Thank you for sending your manuscript titled “ZNF644 and WIZ regulate the G9a/GLP complex for gene repression” for consideration for publication in eLife. Your manuscript was reviewed by three experts in the field and by a member of the Board of Reviewing Editors (BRE). After a full discussion of the study and the reviews, we are happy to report that the reviewers and the BRE member found the study of interest to the journal and therefore, we will be pleased to consider a revised manuscript addressing the following issues:

1) Provide statistical analyses and significance for the quantitative PCR studies and for the data on changes in gene expression when the G9a-GLP complex components are depleted.

2) Provide comprehensive genome-wide analysis including metagene, whole gene distributions, and average promoter analysis for the observations made in the manuscript.

3) Provide experimental evidence for direct interactions of ZNF644 and WIZ to the DNA sequence studied in the manuscript.

4) Provide a deeper discussion between the current analysis and the previous studies in terms of domains of interaction between WIZ and G9a-GLP. Also clarification on the difference between Feinberg's studies on the requirement of megabase size domains of histone H3K9me2 Vs the current study on the role of promoters in this process.

5) The manuscript needs to be read carefully for grammar and clarity.

Further details can be found in the comments below.

Reviewer #1

Significance: It was previously known that WIZ associates with and stabilizes the G9a-GLP heterodimer, but this paper identifies a new binding partner ZNF644. Furthermore, in a major breakthrough the paper demonstrates that WIZ and ZNF644 bind directly to specific DNA sequences and thereby target G9a to specific chromosomal locations. Previously, it was known that a few repressive DNA binding transcription factors can recruit G9a to specific chromosomal loci, but this paper describes a major new mechanism for targeting G9a and GLP to chromatin. The scientific quality of the data presented is generally quite good, but with a few exceptions noted below. There are significant English problems with the manuscript.

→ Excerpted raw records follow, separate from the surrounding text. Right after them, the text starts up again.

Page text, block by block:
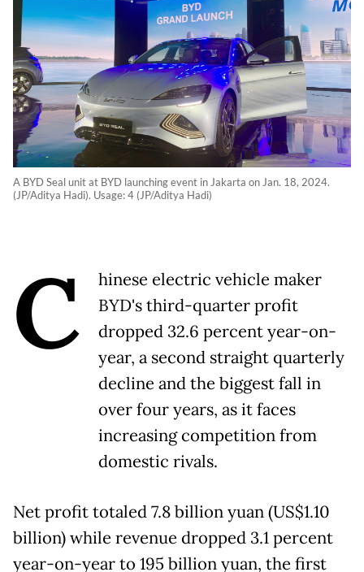
A BYD Seal unit at BYD launching event in Jakarta on Jan. 18, 2024.
(JP/Aditya Hadi). Usage: 4 (JP/Aditya Hadi)
C
hinese electric vehicle maker
BYD's third-quarter profit
dropped 32.6 percent year-on-
year, a second straight quarterly
decline and the biggest fall in
over four years, as it faces
increasing competition from
domestic rivals.
Net profit totaled 7.8 billion yuan (US$1.10
billion) while revenue dropped 3.1 percent
year-on-year to 195 billion yuan, the first

Major concerns: The quantitative PCR data for ChIP and for RNA expression throughout Figures 4–6 (including the supplements) lack any statistical analysis. The meaning of the error bars is not indicated as well as whether they represent technical or biological replicates and how many. Reproducibility in multiple biological replicates is not discussed. In many cases in these figures the error bars suggest that the differences seen and described in the text may not be significant. In particular, the changes in target gene RNA levels caused by depleting components of the G9a-GLP complex are quite small and appear to be of questionable statistical significance.

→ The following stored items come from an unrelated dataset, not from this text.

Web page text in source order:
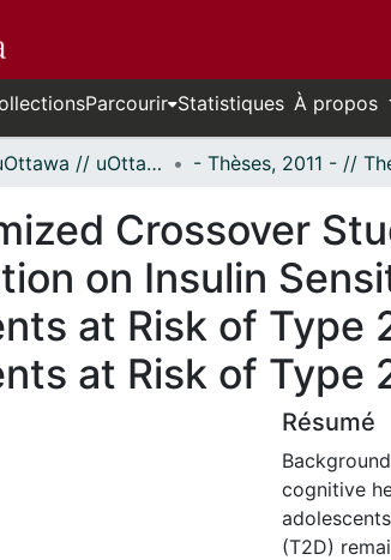
Parcourir Statistiques À propos
Thèses uOttawa // uOttawa Theses
Crossover
on Insulin
at Risk of Type
at Risk of Type
Résumé
cognitive
(T2D)

Overall recommendation: This is an exciting paper because it reports a new mechanism for targeting of G9a-GLP to specific chromosomal locations. Statistical analyses need to be provided for the quantitative PCR data. Furthermore, the data on changes in gene expression when G9a-GLP complex components are depleted is weak and of questionable statistical significance. This data should either be improved (at least to statistical significance) or eliminated. While it would be nice to have an indication that G9a-GLP is having an effect on gene expression at the sites where they are recruited, the novel targeting mechanism would still, in my opinion, be important enough to merit publication. English needs to be improved throughout the manuscript.

Reviewer #2

G9a-GLP is important for assembly of H3K9 dimethylated facultative heterochromatin. A major question is how does the complex localize to its sites of action? This is a key question in the field of chromatin biology. The authors show that the zinc finger TFs WIZ and ZN644 associate with G9a-GLP in vivo. They map interacting domains by co-IP with deletion mutants and present genome wide ChIP data on co-localization of the complex and locus-specific ChIP in various RNAi mutants. The interaction with WIZ was previously shown so the novelty here is the association with ZN644, the identification of binding motifs and validation of co-localization genome wide. These are important findings of broad interest in the field.

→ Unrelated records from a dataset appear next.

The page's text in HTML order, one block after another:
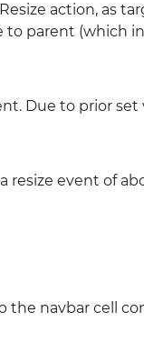
action, as
to parent (which
Due to prior set
resize event of
the navbar cell

The major drawbacks are the lack of a comprehensive genome wide analysis (i.e., metagene, whole gene distributions, average promoter analysis and so on). Additionally, while the authors show strong evidence for targeting of G9a-GLP by WIZ and ZNF644, this is not linked globally with H3K9 dimethylation. There is an overemphasis on locus-specific ChIP studies that lacked measures of statistical significance. Moreover, the paper lacked a deeper discussion of and comparison with other discoveries in the field. For example, there is some disagreement between the authors' analysis and previous studies in terms of domains of interaction between WIZ and G9a-GLP. Additionally, Feinberg showed megabase size domains of histone H3K9me2, while the authors' studies focus on the promoters. Is WIZ-ZNF644-G9a-GLP binding inside as well as at gene promoters? Finally, there are a huge number of disappointing grammatical issues.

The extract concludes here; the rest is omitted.